** Input records follows **
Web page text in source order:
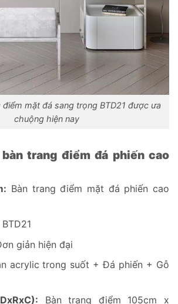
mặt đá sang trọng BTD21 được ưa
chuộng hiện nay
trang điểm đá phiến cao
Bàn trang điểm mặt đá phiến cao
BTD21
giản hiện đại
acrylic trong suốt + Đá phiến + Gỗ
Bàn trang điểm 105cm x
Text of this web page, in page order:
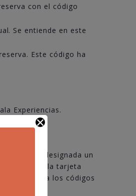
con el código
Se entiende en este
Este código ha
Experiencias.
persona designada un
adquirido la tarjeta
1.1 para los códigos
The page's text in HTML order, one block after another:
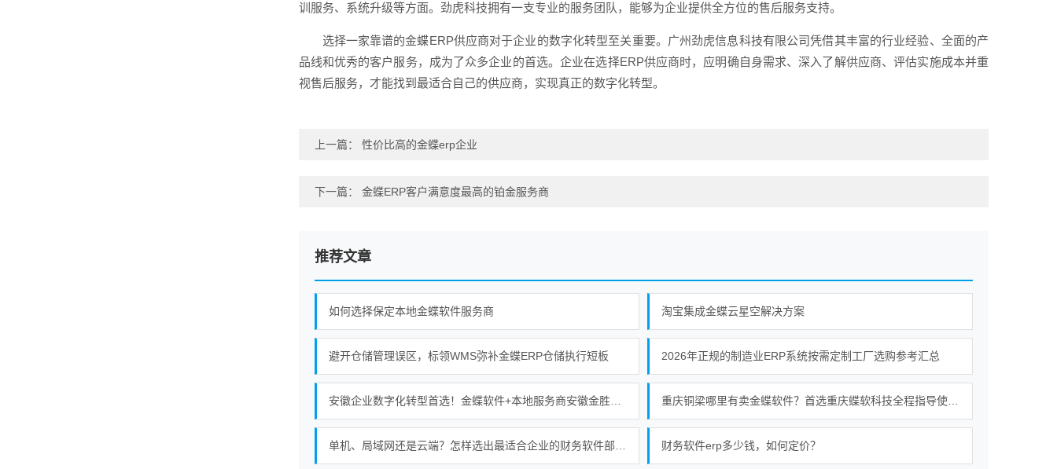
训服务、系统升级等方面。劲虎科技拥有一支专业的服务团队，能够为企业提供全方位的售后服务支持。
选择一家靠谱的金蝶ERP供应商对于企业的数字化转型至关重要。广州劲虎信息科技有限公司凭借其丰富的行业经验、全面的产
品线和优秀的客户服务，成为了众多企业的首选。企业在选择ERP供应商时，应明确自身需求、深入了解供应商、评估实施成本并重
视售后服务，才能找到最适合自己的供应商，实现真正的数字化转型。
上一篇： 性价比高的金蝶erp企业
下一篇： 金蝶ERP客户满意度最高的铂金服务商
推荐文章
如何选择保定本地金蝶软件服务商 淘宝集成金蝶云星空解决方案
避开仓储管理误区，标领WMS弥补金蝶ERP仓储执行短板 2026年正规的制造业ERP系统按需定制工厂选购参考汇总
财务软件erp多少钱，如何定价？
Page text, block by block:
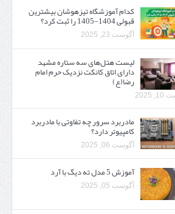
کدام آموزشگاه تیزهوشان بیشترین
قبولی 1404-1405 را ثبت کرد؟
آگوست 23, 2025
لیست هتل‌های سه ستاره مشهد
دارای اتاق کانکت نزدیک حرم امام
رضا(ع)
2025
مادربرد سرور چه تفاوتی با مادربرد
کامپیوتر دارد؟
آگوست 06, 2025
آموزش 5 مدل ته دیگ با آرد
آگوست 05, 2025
** End of Input records **
** Input records follows **
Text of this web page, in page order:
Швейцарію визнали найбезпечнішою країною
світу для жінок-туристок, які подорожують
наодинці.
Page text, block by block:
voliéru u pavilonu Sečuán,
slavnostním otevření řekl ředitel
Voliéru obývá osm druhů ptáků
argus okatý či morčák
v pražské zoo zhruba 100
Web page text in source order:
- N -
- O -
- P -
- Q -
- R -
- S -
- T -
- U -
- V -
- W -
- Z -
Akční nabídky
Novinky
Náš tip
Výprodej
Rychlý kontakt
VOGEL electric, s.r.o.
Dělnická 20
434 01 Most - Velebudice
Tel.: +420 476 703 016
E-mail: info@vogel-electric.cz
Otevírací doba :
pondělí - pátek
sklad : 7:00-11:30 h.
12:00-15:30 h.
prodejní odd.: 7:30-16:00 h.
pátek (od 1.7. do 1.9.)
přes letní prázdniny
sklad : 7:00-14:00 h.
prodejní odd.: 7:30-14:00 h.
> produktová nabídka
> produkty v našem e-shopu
** End of Input records **
* [Task instructions] What are the lines above, starting at the one with "E-mail: info@vogel-electric.cz" and ending at the one with "v našem e-shopu"? Give them again exactly, and only them.

* [Solution below]
E-mail: info@vogel-electric.cz
Otevírací doba :
pondělí - pátek
sklad : 7:00-11:30 h.
12:00-15:30 h.
prodejní odd.: 7:30-16:00 h.
pátek (od 1.7. do 1.9.)
přes letní prázdniny
sklad : 7:00-14:00 h.
prodejní odd.: 7:30-14:00 h.
> produktová nabídka
> produkty v našem e-shopu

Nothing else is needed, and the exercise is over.